L’importanza dell’inglese nel mondo del lavoro è ormai un dato assodato. E’ questa una delle lingue più richieste nel contesto lavorativo, tanto da diventare quasi una competenza implicita in molte aree professionali. Edusogno, la startup di apprendimento online fondata da giovani talenti, offre 6 preziosi consigli per affrontare con successo un colloquio in inglese.

Trasparenza e onestà

Essere trasparenti riguardo alla propria competenza linguistica è fondamentale. Per questo è importante riportare correttamente il proprio livello sul curriculum in base al Quadro comune europeo di riferimento per le lingue, e non mentire su eventuali certificazioni e soggiorni all’estero durante il colloquio: sono in gioco la nostra serietà e senso di responsabilità. Inoltre, condividere con il recruiter la volontà di intraprendere un percorso volto al miglioramento della lingua, può essere un gesto molto apprezzato.

Conoscere l’interlocutore

Fare ricerca sulla realtà aziendale dove si sosterrà il colloquio è cruciale per arrivare preparati. Essere consapevoli delle aspettative e delle opportunità di lavoro permette di discutere in modo efficace durante il colloquio.
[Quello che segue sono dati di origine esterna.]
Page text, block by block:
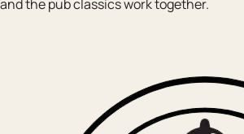
and the pub classics work together.

Curriculum tradotto in inglese

Anche se si cerca lavoro in Italia, avere una versione del curriculum in inglese è un vantaggio imprescindibile, soprattutto considerando che molte aziende lo richiedono.  È importante quindi essere in grado di espore il proprio CV parlando della propria istruzione e delle esperienze lavorative con la stessa fluidità con cui si è in grado di farlo in italiano.

Preparare le risposte

Stilare domande e risposte in inglese aiuta a non trovarsi impreparati o spaventati in fase di colloquio. Essere pronti a parlare del proprio percorso di studi, esperienze lavorative e aspetti personali è la base per affrontare gran parte delle domande e rispondere in modo adeguato. Inoltre è bene prepararsi a rispondere anche in merito a passioni e attitudini personali, e alle curiosità più insidiose come ‘Tre pregi e tre difetti?’ o ‘Dove vorresti essere tra 5 o 10 anni?’. Esercitarsi a essere fluenti nelle risposte può davvero fare la differenza.

Essere proattivi

Preparare un breve argomento personale permette di rompere il ghiaccio all’inizio del colloquio e trasmettere sicurezza.

Simulare il colloquio

Fare una simulazione con un madrelingua o una persona fluente aiuta a individuare punti deboli e intervenire tempestivamente per migliorare.

“La competenza linguistica, soprattutto in inglese, è sempre più richiesta nel mondo del lavoro. Investire nella formazione linguistica è fondamentale per chi aspira a carriere di successo”, afferma Marco Daneri, direttore dell’istruzione di Edusogno.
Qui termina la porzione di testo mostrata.